Hace una década, la CIDH estableció que “los monopolios u oligopolios en la propiedad y control de los medios de comunicación deben estar sujetos a leyes antimonopólicas por cuanto conspiran contra la democracia al restringir la pluralidad y diversidad que asegura el pleno ejercicio del derecho a la información de los ciudadanos”. Así lo afirma el artículo 12 de sus “Principios sobre libertad de expresión”. Ello debería obligar a los países de la región a esbozar marcos constitucionales y legales de nueva generación, que permitan avanzar en América Latina y el Caribe hacia modelos de mayor diversidad y pluralismo en materia de radio y televisión, con acceso de todos los sectores sociales.

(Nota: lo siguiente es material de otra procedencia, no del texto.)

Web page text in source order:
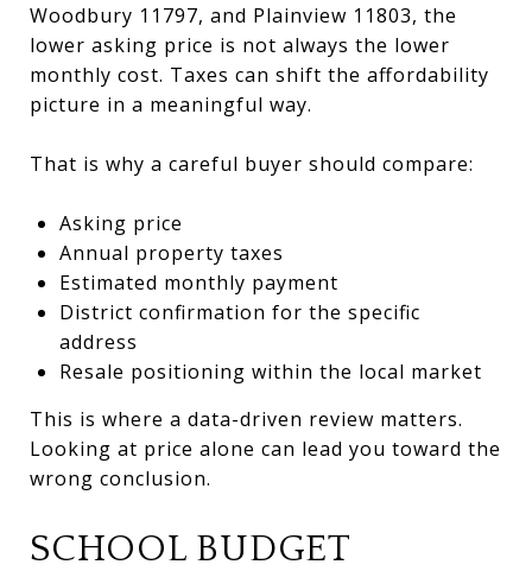
Woodbury 11797, and Plainview 11803, the
lower asking price is not always the lower
monthly cost. Taxes can shift the affordability
picture in a meaningful way.
That is why a careful buyer should compare:
Asking price
Annual property taxes
Estimated monthly payment
District confirmation for the specific
address
Resale positioning within the local market
This is where a data-driven review matters.
Looking at price alone can lead you toward the
wrong conclusion.
SCHOOL BUDGET
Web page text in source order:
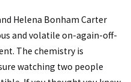
Helena Bonham Carter
and volatile on-again-off-
The chemistry is
watching two people
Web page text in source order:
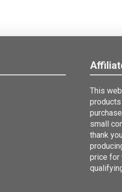
This
small
thank
price for

Democratizar el acceso a los medios es la mejor forma de saldar una deuda con la democracia, ya que en la mayor parte de estos países los marcos regulatorios de la radiodifusión fueron aprobados por las dictaduras de la seguridad nacional en las décadas de 1970 y 1980, como era el caso argentino.
La fundación del CELS en 1979 respondió a la necesidad de encarar acciones rápidas y decisivas para detener las graves y sistemáticas violaciones de derechos humanos que se estaban cometiendo en el país, documentar el terrorismo de Estado y proporcionar ayuda legal y asistencia a los familiares de las víctimas. A partir de 1983, el CELS inició una redefinición de su agenda para orientarla a la protección de derechos humanos en democracia, tanto los civiles y políticos como los económicos, sociales y culturales. En este nuevo contexto, la libertad de expresión y el derecho a la información, emergieron como derechos humanos fundamentales. Dentro de esta agenda de trabajo –que incluyó también la lucha por el acceso a la información pública–, el reclamo por una ley de radiodifusión de la democracia se transformó en uno de los pilares centrales de ese trabajo. Era fundamental reemplazar el decreto-ley 22.285. Concebido bajo la Doctrina de la Seguridad Nacional, este decreto de facto fue un engranaje más del terrorismo de Estado. Promulgado en 1980 por la dictadura, fue reformado en diversas ocasiones ya en democracia, siempre por presión empresarial, con el objetivo de profundizar la estructura comercial, concentrada y transnacionalizada del sistema de medios. Quienes se opusieron a su reforma en 2009, no habían reclamado durante un cuarto de siglo la sustitución de artículos como el 7, el 14 y el 18 de la Ley de Radiodifusión, que instaban a los medios a “colaborar” con la seguridad nacional, contribuir “al fortalecimiento de la fe y la esperanza en los destinos de la Nación Argentina” y a manejarse con “decoro y sobriedad, dentro de los límites impuestos por la información estricta”. Tampoco se había avanzado en la creación de un organismo de control autárquico, con una conformación democrática y plural. Hasta hace un año, permanecía vigente el artículo 96 de la ley, que establecía que el directorio del COMFER debía estar integrado por un miembro de cada uno de los Comandos en Jefe de la Fuerzas Armadas, uno de la Secretaría de Información Pública (actual Secretaría de Medios de la presidencia), uno de la Secretaría de Comunicaciones y dos de las asociaciones de licenciatarios privados de radio y televisión. Desde que terminó la dictadura, el mal menor que evitó esta aberración fue el nombramiento de un interventor por el Ejecutivo.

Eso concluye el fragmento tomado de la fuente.